»»

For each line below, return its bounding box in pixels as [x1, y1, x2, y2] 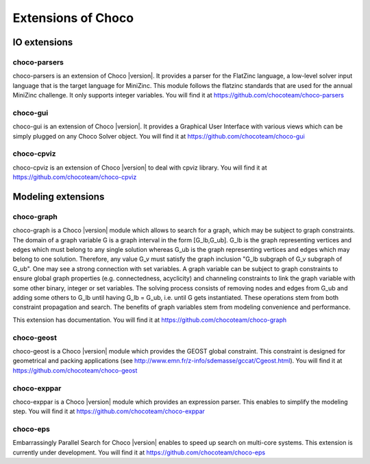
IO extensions [12, 36, 73, 48]
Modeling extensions [12, 191, 105, 202]
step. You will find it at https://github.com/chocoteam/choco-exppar [12, 407, 206, 415]
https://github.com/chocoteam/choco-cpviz [12, 173, 137, 181]
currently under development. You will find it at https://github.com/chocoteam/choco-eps [12, 448, 266, 456]
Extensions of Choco [12, 10, 134, 25]
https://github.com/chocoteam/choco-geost [12, 366, 138, 374]
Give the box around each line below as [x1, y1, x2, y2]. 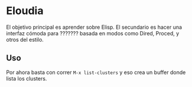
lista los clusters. [6, 75, 47, 82]
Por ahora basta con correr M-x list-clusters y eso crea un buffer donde [6, 69, 186, 76]
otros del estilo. [6, 36, 44, 43]
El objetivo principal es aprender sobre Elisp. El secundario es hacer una [6, 24, 182, 31]
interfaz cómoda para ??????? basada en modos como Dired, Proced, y [6, 29, 180, 36]
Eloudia [6, 4, 44, 18]
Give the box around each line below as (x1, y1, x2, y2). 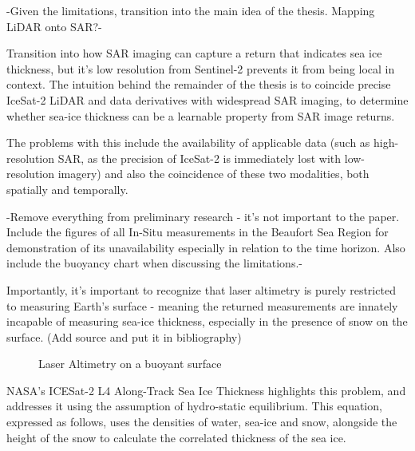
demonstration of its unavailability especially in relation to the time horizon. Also (6, 239, 405, 255)
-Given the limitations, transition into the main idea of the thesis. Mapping (6, 2, 375, 18)
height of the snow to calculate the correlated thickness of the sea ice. (6, 429, 346, 445)
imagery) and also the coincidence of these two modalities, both (57, 165, 370, 182)
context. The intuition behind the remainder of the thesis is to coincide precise (6, 76, 391, 93)
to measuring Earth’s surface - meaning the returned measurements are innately (6, 297, 398, 314)
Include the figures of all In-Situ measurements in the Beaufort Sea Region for (6, 224, 389, 240)
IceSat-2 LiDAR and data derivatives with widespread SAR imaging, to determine (6, 91, 409, 108)

««

EXERCISE DIRECTIONS: Take the listing above and repeat exactly the lines from the one containing "step. You will" through the one containing "currently under development.", both included.

PROBLEM SOLUTION:
step. You will find it at https://github.com/chocoteam/choco-exppar [12, 407, 206, 415]
https://github.com/chocoteam/choco-cpviz [12, 173, 137, 181]
currently under development. You will find it at https://github.com/chocoteam/choco-eps [12, 448, 266, 456]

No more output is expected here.